Gemini 2.5 Pro + Claude 4 Sonnet Thinking > Grok 4 >? GPT-5 >> Auto > GPT-5 Mini > Sonic
Grok 4 broken - I like his approach, but he is always unable to continue chat.
Gemini 2.5 Pro less broken, then Grok 4 - It can also interrupt execution in the middle of a task, like Grok, but less often.
Claude Sonnet 4 Thinking very good when he has enough intelligence to do the task, but expensive. Very good as QA Engineer. I usually use it when other models have ■■■■■■ me off with their stupidity or when I’m fed up with the errors in Cursor Agent Chat.
I tried Claude Opus 4.1 Thinking and it was absurdly expensive considering what I got in return.
GPT-5: I’m still trying it out. I switch between GPT-5-high and GPT-5-low.
Sonic (Grok 4 Coder Lite?) is lightning dumb but fast. I really hope that the unnamed provider gave a lightweight version of the neural network, and not a full one.
I previously recommended o4-mini as a budget option. Now it seems slow, and it’s also pretty lazy. So for very simple tasks, use Auto, GPT-5 Mini, or Sonic. Or GPT-5-low - it’s pretty cheap and powerful.
I also recommend giving my tools a try (though I’ve had to put them developing on hold for now ).
@condor Reddit say me that Reddit-version in r/Cursor was autodeleted by Reddit autofilters, even if I remove my Github links from it. Can you help me somehow?
I sent it to Reddit mods. They mentioned that autofilters are not managed by mods so this is automatic. Also it seems your account there was suspended which may be a reason why its not showing as well.
Edit: Moved Gemini to the top of the food chain. Still not 100% stable, but for complex tasks it’s the best in terms of cost/quality ratio.
Grok 4 also approaches tasks comprehensively and in some cases is better than Gemini, but he is chaotically good.
Gemini is good for writing code. For debugging too.
Claude is worse in code architecture. Perhaps I am not using a completely correct and complete term, but that is exactly the feeling.
Gemini sometimes breaks right in the middle of execution. Claude is absolutely stable.
The main thing: they have different approaches. When one works poorly, let the other one have a look.
Well, Claude is the least lazy of all the models. Sometimes this is bad. But if you intentionally launch it with this intent, it turns out great.
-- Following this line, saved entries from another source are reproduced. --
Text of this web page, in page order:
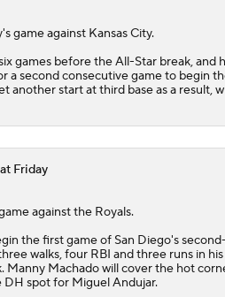
game against Kansas City.
games before the All-Star break, and
a second consecutive game to begin
another start at third base as a result,
Friday
against the Royals.
the first game of San Diego's
walks, four RBI and three runs in
Manny Machado will cover the hot
spot for Miguel Andujar.
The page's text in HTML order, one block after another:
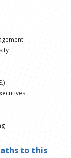
to this
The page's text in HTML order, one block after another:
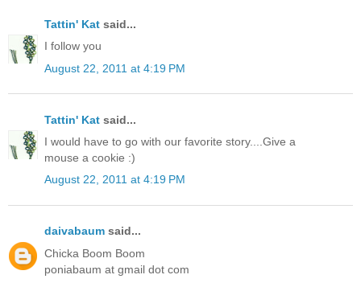
Tattin' Kat said...
I follow you
August 22, 2011 at 4:19 PM
Tattin' Kat said...
I would have to go with our favorite story....Give a
mouse a cookie :)
August 22, 2011 at 4:19 PM
daivabaum said...
Chicka Boom Boom
poniabaum at gmail dot com
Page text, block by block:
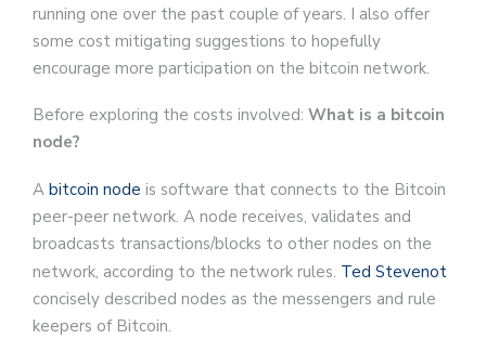
running one over the past couple of years. I also offer
some cost mitigating suggestions to hopefully
encourage more participation on the bitcoin network.
Before exploring the costs involved: What is a bitcoin
node?
A bitcoin node is software that connects to the Bitcoin
peer-peer network. A node receives, validates and
broadcasts transactions/blocks to other nodes on the
network, according to the network rules. Ted Stevenot
concisely described nodes as the messengers and rule
keepers of Bitcoin.
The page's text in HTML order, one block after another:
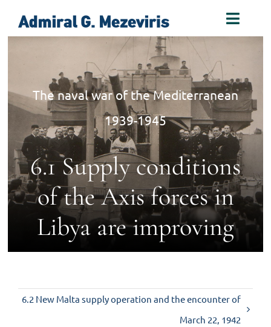
Toggle
Home
Biography
Decorations
Books
Photos
Contact us
The naval war of the Mediterranean
1939-1945
6.1 Supply conditions
of the Axis forces in
Libya are improving
6.2 New Malta supply operation and the encounter of
March 22, 1942
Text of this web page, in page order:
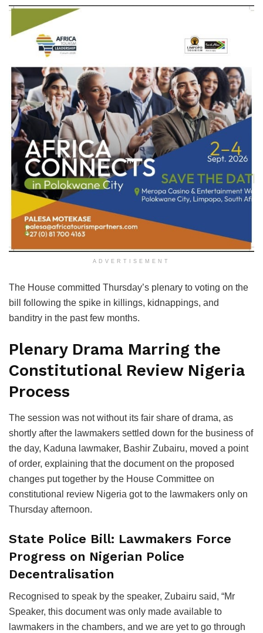
ADVERTISEMENT
The House committed Thursday’s plenary to voting on the
bill following the spike in killings, kidnappings, and
banditry in the past few months.
Plenary Drama Marring the
Constitutional Review Nigeria
Process
The session was not without its fair share of drama, as
shortly after the lawmakers settled down for the business of
the day, Kaduna lawmaker, Bashir Zubairu, moved a point
of order, explaining that the document on the proposed
changes put together by the House Committee on
constitutional review Nigeria got to the lawmakers only on
Thursday afternoon.
State Police Bill: Lawmakers Force
Progress on Nigerian Police
Decentralisation
Recognised to speak by the speaker, Zubairu said, “Mr
Speaker, this document was only made available to
lawmakers in the chambers, and we are yet to go through
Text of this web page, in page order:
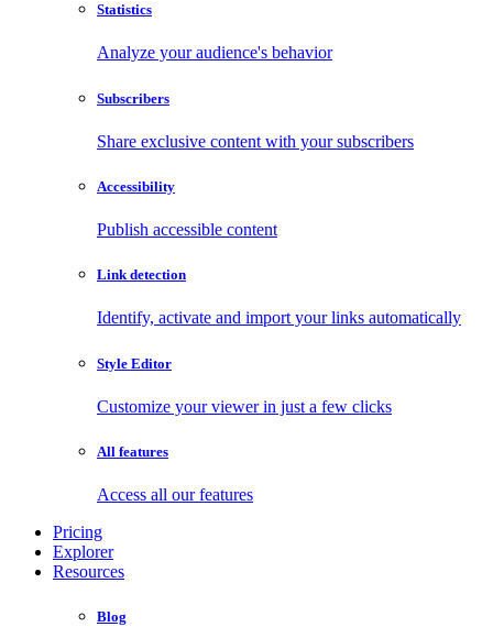
Statistics
Analyze your audience's behavior
Subscribers
Share exclusive content with your subscribers
Accessibility
Publish accessible content
Link detection
Identify, activate and import your links automatically
Style Editor
Customize your viewer in just a few clicks
All features
Access all our features
Pricing
Explorer
Resources
Blog
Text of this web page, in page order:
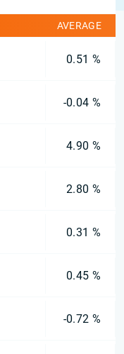
AVERAGE
0.51 %
-0.04 %
4.90 %
2.80 %
0.31 %
0.45 %
-0.72 %
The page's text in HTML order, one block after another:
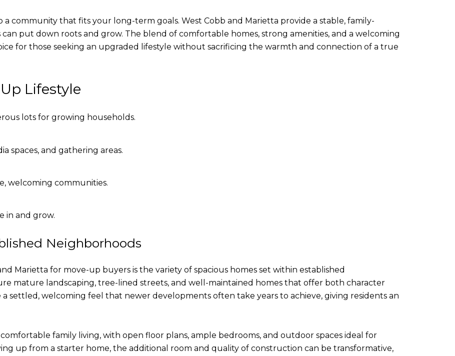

Grok 4 is sometimes smarter and can sometimes work for tens of minutes without interruption. But I can’t say that it’s better than Gemini or Claude. At least I couldn’t achieve such an effect, although I really hoped for Grok.
If you are a user of Agent Compass, then at the end of its work, Agent outputs a report. GPT-5 is lying in these reports, even if she has evidence that she is lying. Neither Gemini nor Claude allow themselves to do this.
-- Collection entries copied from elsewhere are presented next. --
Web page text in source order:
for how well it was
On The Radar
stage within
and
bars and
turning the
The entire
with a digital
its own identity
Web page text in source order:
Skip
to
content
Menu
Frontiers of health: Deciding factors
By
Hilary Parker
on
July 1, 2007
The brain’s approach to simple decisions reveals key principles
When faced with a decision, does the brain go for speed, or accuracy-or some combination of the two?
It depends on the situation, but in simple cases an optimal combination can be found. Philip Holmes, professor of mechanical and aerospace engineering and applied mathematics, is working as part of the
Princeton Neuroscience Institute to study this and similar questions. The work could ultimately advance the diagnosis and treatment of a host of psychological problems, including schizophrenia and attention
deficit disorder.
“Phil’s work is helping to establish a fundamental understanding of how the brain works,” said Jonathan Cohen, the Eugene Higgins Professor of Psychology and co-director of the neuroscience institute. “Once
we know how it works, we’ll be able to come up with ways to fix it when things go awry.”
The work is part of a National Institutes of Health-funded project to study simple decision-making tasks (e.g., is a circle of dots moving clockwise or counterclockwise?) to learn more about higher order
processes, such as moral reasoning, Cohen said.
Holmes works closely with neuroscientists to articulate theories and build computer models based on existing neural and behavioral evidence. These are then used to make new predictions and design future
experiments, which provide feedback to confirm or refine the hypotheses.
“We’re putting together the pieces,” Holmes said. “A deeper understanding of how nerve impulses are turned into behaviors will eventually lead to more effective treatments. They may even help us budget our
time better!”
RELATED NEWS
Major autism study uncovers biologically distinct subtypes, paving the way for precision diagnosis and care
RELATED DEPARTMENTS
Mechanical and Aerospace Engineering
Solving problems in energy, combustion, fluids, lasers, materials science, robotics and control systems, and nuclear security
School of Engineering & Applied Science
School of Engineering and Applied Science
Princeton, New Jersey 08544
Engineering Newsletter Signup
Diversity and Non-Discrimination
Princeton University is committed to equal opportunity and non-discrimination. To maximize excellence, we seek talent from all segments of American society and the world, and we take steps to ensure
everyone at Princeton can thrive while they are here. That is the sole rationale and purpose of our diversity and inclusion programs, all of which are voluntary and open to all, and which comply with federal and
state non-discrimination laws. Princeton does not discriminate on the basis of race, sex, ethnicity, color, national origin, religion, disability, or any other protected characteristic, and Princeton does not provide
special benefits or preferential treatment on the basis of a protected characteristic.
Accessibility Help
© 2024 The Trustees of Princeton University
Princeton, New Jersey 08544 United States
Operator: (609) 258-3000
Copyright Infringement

My choice of models now: Gemini 2.5 Pro, GPT-5-high, Grok 4, Grok Coder Fast
Gemini 2.5 Pro and GPT-5-high: GPT-5-high is smarter, but Gemini less lazzy. I thought Gemini had a more complex approach because he’s smarter, but in reality, the GPT-5 is just a soulless machine that does only what it was asked to do in the last request. You can’t even give her hints on the way through the Send to Queue - she’ll just ignore the previous commands and do only what was in this short hint.
Grok 4 is expensive and still broken. Occasionally I run it for a different look at the problem.
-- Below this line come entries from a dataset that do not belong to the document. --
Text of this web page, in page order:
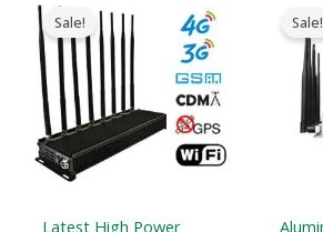
Sale!
Latest High Power
price
was:
$1,399.00.
price
is:
$719.89.
Sale!
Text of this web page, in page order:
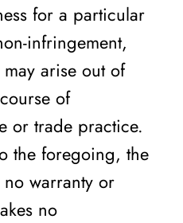
for a particular
infringement,
arise out of
of
or trade practice.
the foregoing, the
warranty or
no
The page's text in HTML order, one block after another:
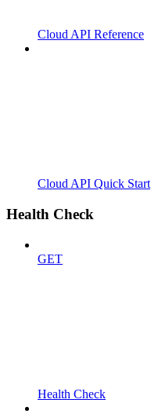
Cloud API Reference
Cloud API Quick Start
Health Check
GET
Health Check
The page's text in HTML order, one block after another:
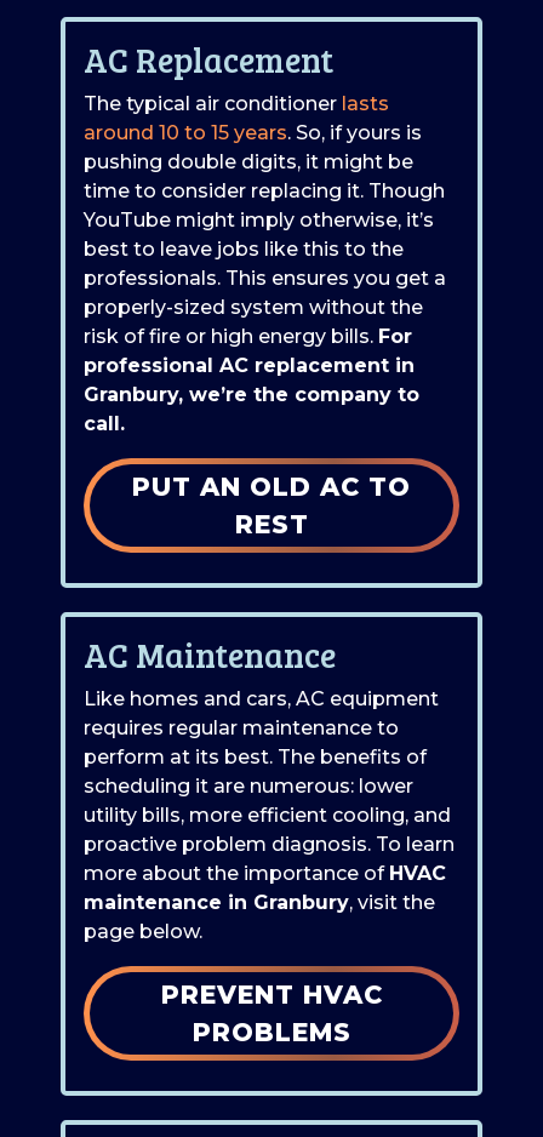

Grok Coder Fast - I use it to quickly collect information about something in the repository. But sometimes he’s too dumb even for that. It can be replaced with Auto or GPT-5-mini (I haven’t tried -nano, as mini is already quite far behind in intelligence)
Claude Sonnet 4 Thinking - I like him, but he’s too expensive relative to everyone else.